1 protein structure determination
To address the limitation of conventional AlphaFold2 predictions, which tend to favor inactive states [1], we utilize an in-house multi-state prediction protocol that allows AlphaFold2 to generate more diverse structures. This protocol integrates active-state-annotated templates based on sequence similarity and modifies the multiple sequence alignment (MSA) input features [2]. This approach is complemented by the GPCR-I-TASSER template-based modeling pipeline, resulting in a collection of diverse MCHR1 structures.
To determine the optimal MCHR1 structure from the predictions made by the modified AlphaFold2 and GPCR-I-TASSER, we use RosettaLigandEnsemble [9] and leverage ligand information from MCHR1 ChEMBL and patent compounds. Specifically, we focus on the interactions between charged functional groups of ligands and the aminergic MCHR1 receptor [3]. This interaction data, combined with docking scores, serves as the criteria for ranking the predicted structures.
The highest-ranked model is subsequently utilized for virtual screening.
2 Hit identification
Step 1: Identify novel compounds.
For the hit identification phase of computational drug discovery, we employ Rosetta ligand docking to navigate through the Enamine 31 billion make-on-demand library [4]. This approach leverages evolutionary algorithms in conjunction with Rosetta docking to identify novel scaffolds.

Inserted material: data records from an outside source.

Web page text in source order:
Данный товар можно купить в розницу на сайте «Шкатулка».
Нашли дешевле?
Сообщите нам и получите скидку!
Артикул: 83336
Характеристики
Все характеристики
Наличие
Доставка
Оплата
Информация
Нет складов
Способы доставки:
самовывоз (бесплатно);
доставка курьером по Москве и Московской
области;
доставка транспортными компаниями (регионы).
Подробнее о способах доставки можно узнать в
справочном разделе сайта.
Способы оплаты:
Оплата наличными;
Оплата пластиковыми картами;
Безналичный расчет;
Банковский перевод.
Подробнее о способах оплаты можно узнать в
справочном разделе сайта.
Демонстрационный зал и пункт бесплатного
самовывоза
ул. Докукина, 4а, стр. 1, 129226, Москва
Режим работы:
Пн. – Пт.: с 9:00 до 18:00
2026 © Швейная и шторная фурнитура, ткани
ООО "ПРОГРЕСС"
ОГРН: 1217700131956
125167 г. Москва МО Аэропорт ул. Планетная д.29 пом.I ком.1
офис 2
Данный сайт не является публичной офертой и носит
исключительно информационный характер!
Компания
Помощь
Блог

These novel scaffolds, derived from the previous docking results, are then integrated into our in-house Fragment-Based Drug Discovery (FBDD) pipeline. This pipeline segments compounds from the MCHR1 ChEMBL and patent databases into smaller fragments. These fragments are cataloged into a library and subsequently merged with the novel scaffolds to generate new compounds. This process enables the creation of new molecular entities by reassembling these fragments.
Step 2: Prioritize top candidates.
The screening of these newly synthesizable compounds, originating from both the novel scaffolds and FBDD pipelines, is conducted using DiffDock [5]. Following this screening, PoseBusters is employed for plausibility checks, discarding compounds with unrealistic conformations or binding poses [6].

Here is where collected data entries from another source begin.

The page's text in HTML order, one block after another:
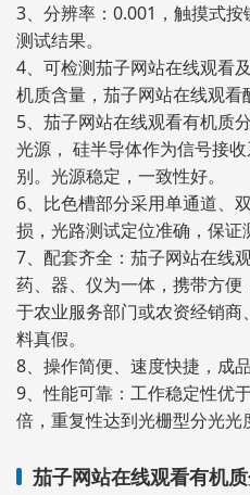
3、分辨率：0.001，触摸式
测试结果。
4、可检测茄子网站在线观看
机质含量，茄子网站在线观看
5、茄子网站在线观看有机质
光源， 硅半导体作为信号接
别。光源稳定，一致性好。
6、比色槽部分采用单通道、
损，光路测试定位准确，保证
7、配套齐全：茄子网站在线
药、器、仪为一体，携带方
于农业服务部门或农资经销
料真假。
8、操作简便、速度快捷，成
9、性能可靠：工作稳定性优
倍，重复性达到光栅型分光光
茄子网站在线观看有机
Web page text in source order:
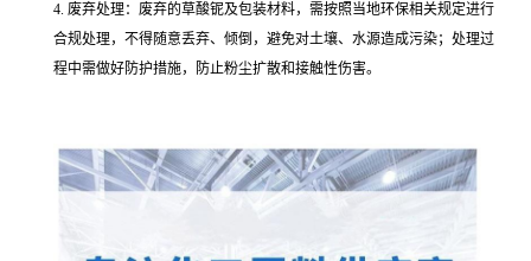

To prioritize these compounds, we leverage data from MCHR1 ChEMBL and patent compounds to refine our pre-trained Quantitative Structure-Activity Relationship (QSAR) model. This model incorporates AttentiveFP architecture, a cutting-edge approach based on graph convolutional neural networks enhanced with an attention mechanism, designed to accurately predict compound activity [7].

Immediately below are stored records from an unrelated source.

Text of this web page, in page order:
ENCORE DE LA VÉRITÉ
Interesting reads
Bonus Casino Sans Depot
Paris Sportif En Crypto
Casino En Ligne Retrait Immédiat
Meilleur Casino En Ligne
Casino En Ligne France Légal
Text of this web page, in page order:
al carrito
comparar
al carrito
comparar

Compounds are evaluated based on a comprehensive score that includes their QSAR model predictions, binding pose score (from PoseBusters), and confidence score (from DiffDock). The compounds with the highest scores are selected as promising hits for further exploration.
Additionally, we evaluate the cardiotoxic potential of these compounds by assessing their propensity to inhibit the hERG channel. Compounds demonstrating favorable hERG binding are excluded from further consideration, ensuring a focus on candidates with a favorable safety profile [8].
We will also include experienced medicinal chemists in the overall pipeline to monitor the selected molecule quality.